In the first quarter of fiscal 2019, PDMCX received approval for unsecured credit of $25.0 million, pursuant to which PDMCX may enter into separate loan agreements. Under this credit agreement (the “Working Capital Loans”), PDMCX can borrow up to 140.0 million RMB to pay value-added taxes (“VAT”) and up to 60.0 million RMB to fund operations; combined total borrowings are limited to $25.0 million. As of February 2, 2020, PDMCX had outstanding 44.8 million RMB ($6.5 million) to fund operations, with repayments due one year from the borrowing dates of the separate loan agreements. As of February 2, 2020, PDMCX had outstanding 64.6 million RMB ($9.3 million) borrowed to pay VAT. Payments on these borrowings are due semiannually, at an increasing rate, through January 2022. See Note 5 of the condensed consolidated financial statements for additional information on these loans.

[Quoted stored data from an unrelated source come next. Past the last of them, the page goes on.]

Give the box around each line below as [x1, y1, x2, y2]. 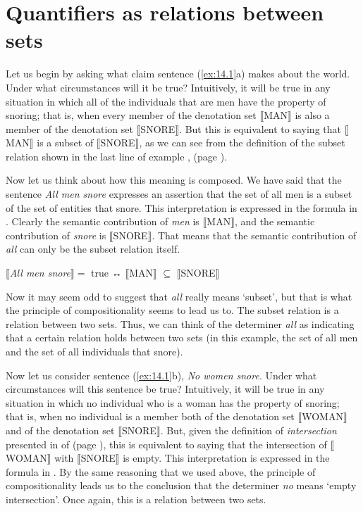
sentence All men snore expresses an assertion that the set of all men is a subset [6, 187, 352, 201]
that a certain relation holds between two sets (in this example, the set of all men [6, 330, 358, 345]
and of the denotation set [6, 422, 115, 437]
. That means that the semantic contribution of [152, 227, 357, 242]
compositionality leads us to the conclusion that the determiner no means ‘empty [6, 478, 357, 493]
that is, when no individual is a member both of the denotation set [6, 409, 295, 424]
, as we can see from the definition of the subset [139, 135, 345, 150]
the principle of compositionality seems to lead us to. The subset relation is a [6, 303, 339, 317]
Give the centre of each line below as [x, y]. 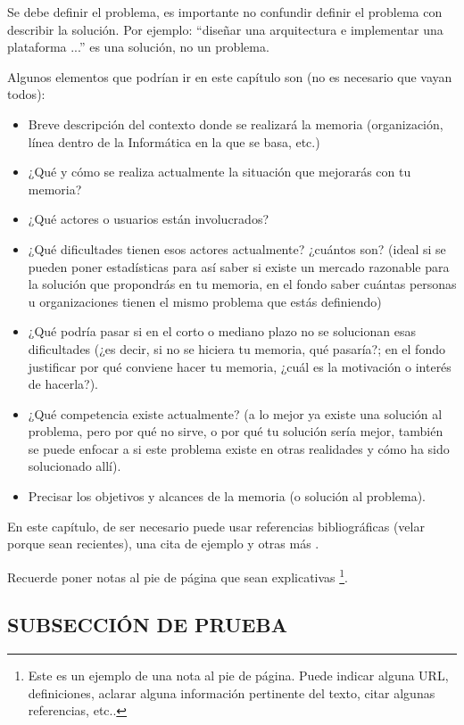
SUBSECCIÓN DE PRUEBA [147, 625]
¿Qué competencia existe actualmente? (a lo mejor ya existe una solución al [235, 413]
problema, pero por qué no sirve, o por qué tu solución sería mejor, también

In the fourth quarter of fiscal 2018, we entered into a five-year amended and restated credit agreement (“the credit agreement”), which has a $50 million borrowing limit, with an expansion capacity to $100 million. The credit agreement is secured by substantially all of our assets located in the United States and common stock we own in certain foreign subsidiaries. The credit agreement includes minimum interest coverage ratio, total leverage ratio, and minimum unrestricted cash balance covenants (all of which we were in compliance with at February 2, 2020), and limits the amount of dividends, distributions, and redemptions we can pay on our stock to an aggregate amount of $50 million. We had no outstanding borrowings against the credit agreement at February 2, 2020, and $50 million was available for borrowing. The interest rate on the credit agreement (2.65% at February 2, 2020) is based on our total leverage ratio at LIBOR plus a spread, as defined in the credit agreement.

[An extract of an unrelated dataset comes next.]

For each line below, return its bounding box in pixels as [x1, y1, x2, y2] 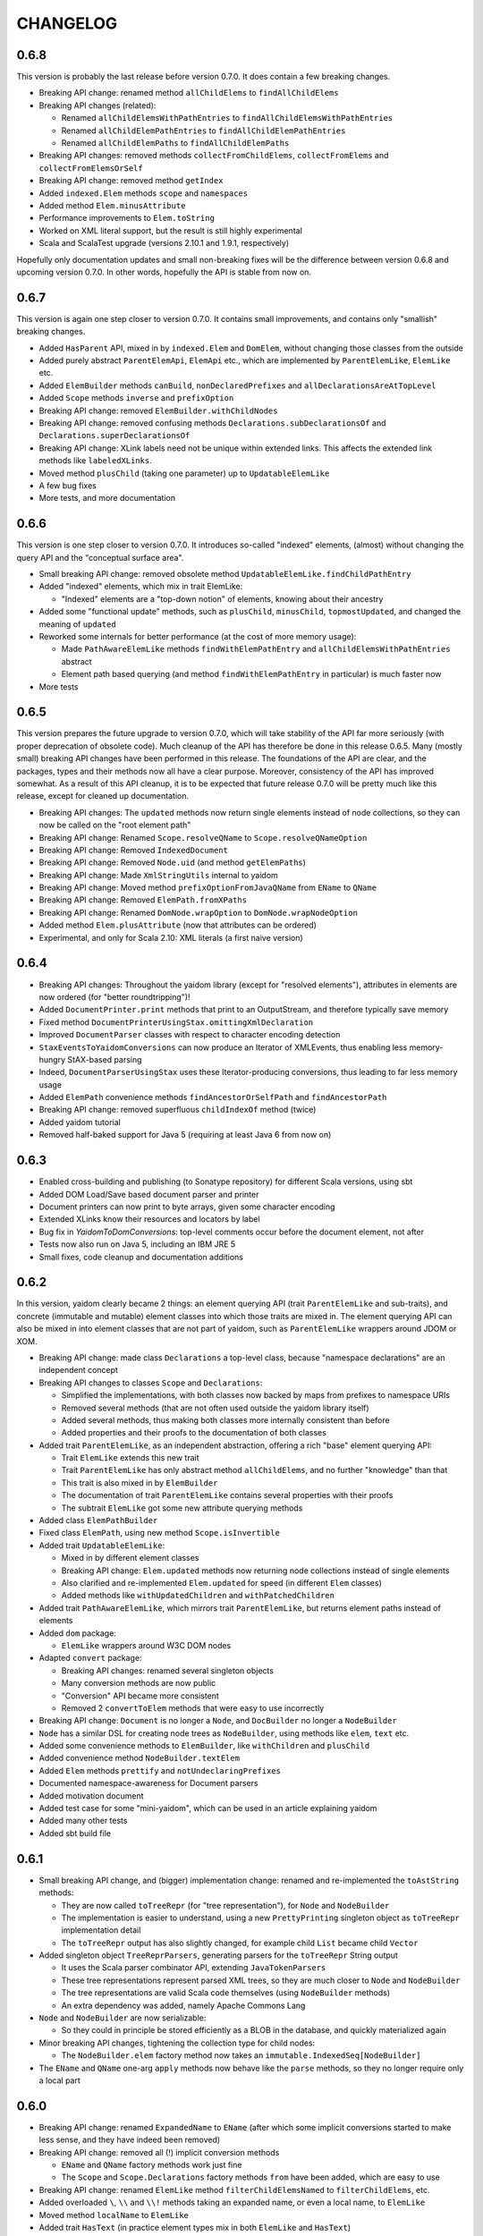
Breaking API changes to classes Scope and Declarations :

In the fourth quarter of fiscal 2018, the Company’s board of directors authorized the repurchase of up to $25 million of its common stock, to have been executed in open-market transactions or in accordance with a repurchase plan under Rule 10b5-1 of the Securities Act of 1933 (as amended). The share repurchase program commenced, under Rule 10b5-1, on October 22, 2018, and was terminated on February 1, 2019. In total, we repurchased 1.5 million shares at a cost of $13.8 million (an average of $9.41 per share) under this authorization.
Results of Operations
Three Months ended February 2, 2020
The following table presents selected operating information expressed as a percent of revenue.
Note: All the following tabular comparisons, unless otherwise indicated, are for the three-months ended February 2, 2020 (Q1 FY20), October 31, 2019 (Q4 FY19), and January 27, 2019 (Q1 FY19).
Revenue
Our quarterly revenues can be affected by the seasonal purchasing tendencies of our customers. As a result, demand for our products is typically negatively impacted during the first, and sometimes the second, quarters of our fiscal year, by the North American, European, and Asian holiday periods, as some of our customers reduce their development and, consequently, their buying activities during those periods.
In Q1 FY20, we changed the threshold for the definition of high-end FPD, from G8 and above and active matrix organic light-emitting diode (AMOLED) display screens, to G10.5 and above, AMOLED, and low-temperature polysilicon display screens (LTPS), to reflect the overall advancement of technology in the FPD industry. Our definition of high-end IC products remains as 28 nanometer or smaller. Quarterly changes in revenue by product type for the three-month periods ended October 31, 2019 and January 27, 2019, have been modified to reflect this change. High-end photomasks typically have higher selling prices (ASPs) than mainstream products.
The following tables present changes in disaggregated revenue in Q1 FY20 from revenue in prior reporting periods. Columns may not total due to rounding.
Quarterly Changes in Revenue by Product Type
Quarterly Changes in Revenue by Geographic Origin
Revenue increased 2.2% in Q1 FY20, compared with Q4 FY19, primarily due to increased high-end FPD; the increase in high-end FPD was largely offset by mainstream FPD and both high-end and mainstream IC. High-end FPD increased 56.4% as demand grew for AMOLED and LTPS mobile displays, as well as G10.5+ for large-format televisions. Mainstream FPD decreased 29.0% due to a decline in demand for G8.5 and smaller masks used for LCD displays. High-end and mainstream IC photomasks decreased 8.7%, and 2.4%, respectively as demand was softer, in line with seasonal trends.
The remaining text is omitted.